Honey Creek opened on Earth Day 2008. A statistician by training, Joe Whittaker was the first caretaker. He recalled waiting several months before he assisted the first family put their loved one to rest. There were in the first year about a dozen burials. In late October, some 10 burials took place in one week. Some 3,000 plots have been sold, he said. Since opening in 2008, there have been some 1,200 burials.
Whittaker last year stepped back to a part-time position. The families he served became “more friends than anything else,” he said. At his South Carolina home, he etches the sandstone markers families customize to be gravestones.
“We are people trying to help them through a difficult situation.”
Michael Wojcik, 60, helps touring visitors. He’ll also ensure services go smoothly. Wojcki commuted for years to Atlanta from Conyers for a job in the furniture industry, but feels in his heart his purpose is to minister to others. During the ebb and flow of a conversation on tours, he said he’ll mention how a sister is buried there.
“She is always part of my tour because of where she is in the pine forests section of the burial ground.

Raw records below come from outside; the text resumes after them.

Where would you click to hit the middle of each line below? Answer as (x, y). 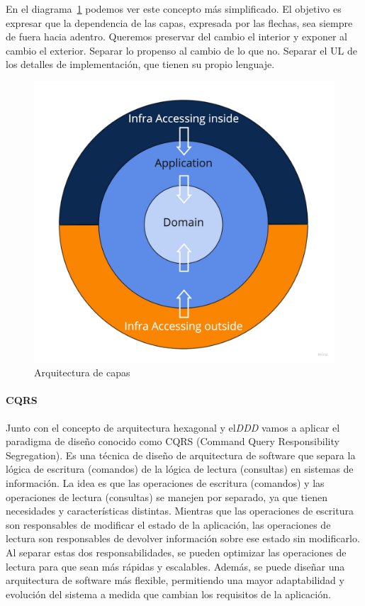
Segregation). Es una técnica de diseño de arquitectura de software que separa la (181, 455)
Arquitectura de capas (82, 372)
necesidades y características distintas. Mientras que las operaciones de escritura (180, 511)
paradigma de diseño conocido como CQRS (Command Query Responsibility (173, 441)
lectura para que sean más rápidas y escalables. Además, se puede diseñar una (175, 566)
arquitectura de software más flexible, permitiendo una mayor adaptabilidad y (175, 580)
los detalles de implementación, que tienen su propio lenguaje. (140, 64)
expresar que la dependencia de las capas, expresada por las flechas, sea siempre (179, 22)
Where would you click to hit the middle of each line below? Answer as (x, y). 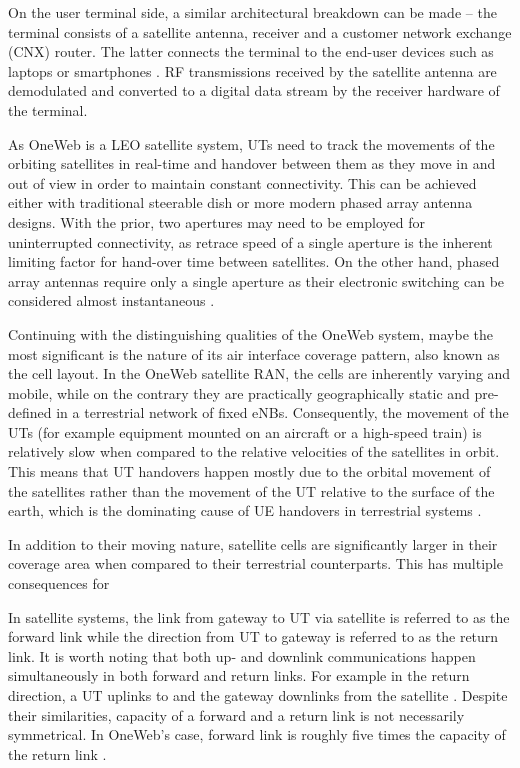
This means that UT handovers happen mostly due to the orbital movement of (249, 471)
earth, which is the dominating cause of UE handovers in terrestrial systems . (245, 510)
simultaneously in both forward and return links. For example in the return (239, 675)
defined (30, 412)
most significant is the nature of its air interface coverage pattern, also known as (254, 353)
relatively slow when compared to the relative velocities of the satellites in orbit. (254, 451)
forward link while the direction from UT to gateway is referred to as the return (253, 636)
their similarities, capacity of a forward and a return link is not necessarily (236, 714)
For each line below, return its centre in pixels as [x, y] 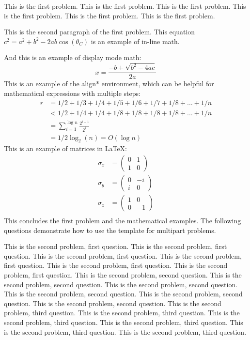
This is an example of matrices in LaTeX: [65, 148]
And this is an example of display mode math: [73, 57]
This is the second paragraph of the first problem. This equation [100, 32]
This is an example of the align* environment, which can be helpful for [109, 84]
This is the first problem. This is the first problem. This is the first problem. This [125, 6]
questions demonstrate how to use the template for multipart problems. [110, 230]
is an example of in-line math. [135, 41]
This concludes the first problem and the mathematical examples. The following [123, 221]
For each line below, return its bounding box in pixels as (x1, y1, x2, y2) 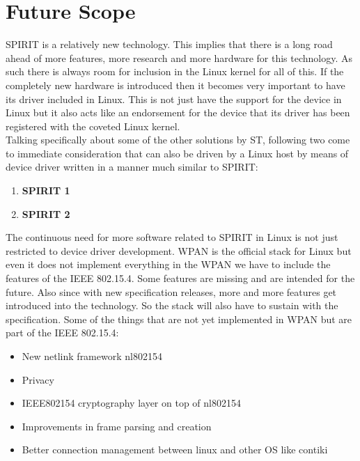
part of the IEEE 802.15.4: (6, 325, 119, 340)
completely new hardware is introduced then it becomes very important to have (6, 77, 345, 92)
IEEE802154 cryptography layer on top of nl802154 (22, 396, 241, 410)
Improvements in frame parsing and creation (22, 419, 212, 433)
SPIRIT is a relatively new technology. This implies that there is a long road (6, 37, 333, 52)
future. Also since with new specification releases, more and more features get (6, 284, 337, 299)
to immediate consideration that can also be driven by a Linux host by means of (6, 146, 349, 160)
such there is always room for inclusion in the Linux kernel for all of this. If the (6, 64, 344, 79)
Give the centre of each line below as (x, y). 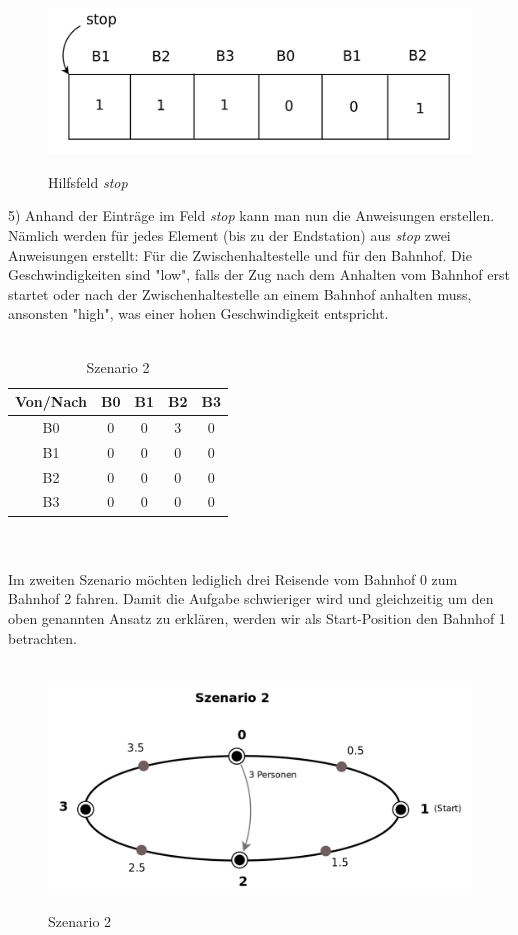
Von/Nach (51, 401)
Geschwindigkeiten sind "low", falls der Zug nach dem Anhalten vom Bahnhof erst (259, 274)
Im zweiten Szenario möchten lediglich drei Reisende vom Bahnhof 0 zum (233, 578)
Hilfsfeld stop (88, 181)
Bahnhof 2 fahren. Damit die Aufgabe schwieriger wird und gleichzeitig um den (251, 598)
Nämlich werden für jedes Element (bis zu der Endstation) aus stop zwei (229, 234)
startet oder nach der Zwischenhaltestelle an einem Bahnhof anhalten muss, (240, 293)
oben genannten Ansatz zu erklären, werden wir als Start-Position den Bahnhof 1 (257, 617)
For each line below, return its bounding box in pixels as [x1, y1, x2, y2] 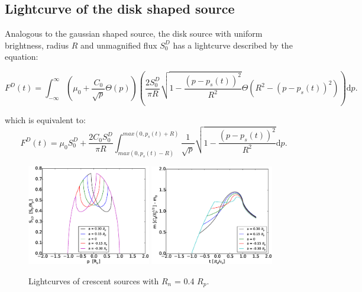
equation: [5, 50, 38, 63]
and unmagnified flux [80, 38, 157, 51]
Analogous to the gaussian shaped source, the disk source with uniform [5, 27, 263, 40]
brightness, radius [5, 38, 69, 51]
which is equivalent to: [5, 114, 86, 126]
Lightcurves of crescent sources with [28, 274, 159, 287]
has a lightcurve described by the [173, 38, 293, 51]
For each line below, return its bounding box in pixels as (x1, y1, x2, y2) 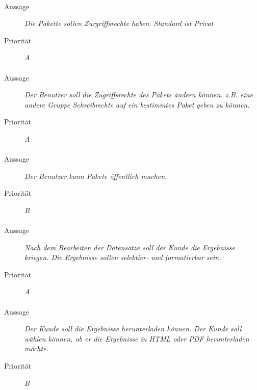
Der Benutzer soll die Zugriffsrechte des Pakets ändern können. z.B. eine (24, 89, 253, 100)
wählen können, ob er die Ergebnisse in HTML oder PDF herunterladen (24, 333, 249, 344)
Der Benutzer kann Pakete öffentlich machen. (24, 170, 167, 181)
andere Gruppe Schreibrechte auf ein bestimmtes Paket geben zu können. (24, 99, 250, 110)
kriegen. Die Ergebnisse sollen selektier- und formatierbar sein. (24, 252, 221, 263)
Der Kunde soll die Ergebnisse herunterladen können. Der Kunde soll (24, 323, 242, 334)
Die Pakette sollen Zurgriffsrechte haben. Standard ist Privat (24, 18, 214, 29)
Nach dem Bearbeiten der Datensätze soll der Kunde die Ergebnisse (24, 242, 235, 252)
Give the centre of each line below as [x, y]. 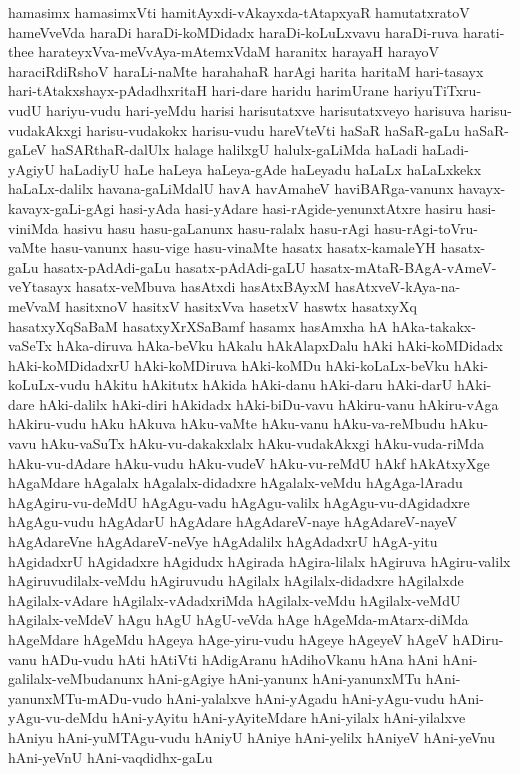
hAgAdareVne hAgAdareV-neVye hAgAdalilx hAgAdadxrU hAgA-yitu [223, 541]
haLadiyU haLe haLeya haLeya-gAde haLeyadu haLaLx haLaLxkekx [270, 168]
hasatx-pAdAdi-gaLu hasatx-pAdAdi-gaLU [174, 266]
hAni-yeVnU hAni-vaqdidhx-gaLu [110, 756]
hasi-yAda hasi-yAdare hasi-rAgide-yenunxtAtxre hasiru [291, 207]
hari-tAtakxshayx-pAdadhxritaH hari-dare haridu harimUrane [198, 90]
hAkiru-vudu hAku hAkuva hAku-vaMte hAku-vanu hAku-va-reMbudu [227, 423]
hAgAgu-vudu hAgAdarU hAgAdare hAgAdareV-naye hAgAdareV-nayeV [232, 521]

It’s very easy to stop where she is and point out the fact that my own sister is there,” he said. “I pay tribute to her. I bring flowers to her when I can.”
His sister, Helen Thompson, died unexpectedly in June, 2018, during an operation. He had started at Honey Creek a week earlier. She and her husband hadn’t made any plans about funerals up to that point, but the family has deep roots in the Conyers Catholic community, so the link with the monastery pleased the family.
People learn more about the place as he shares his family’s story. He shepherds others through their loss.
“I hope they leave here thinking they have left their loved one not only in our hands, but God’s hands,” said Wojcik.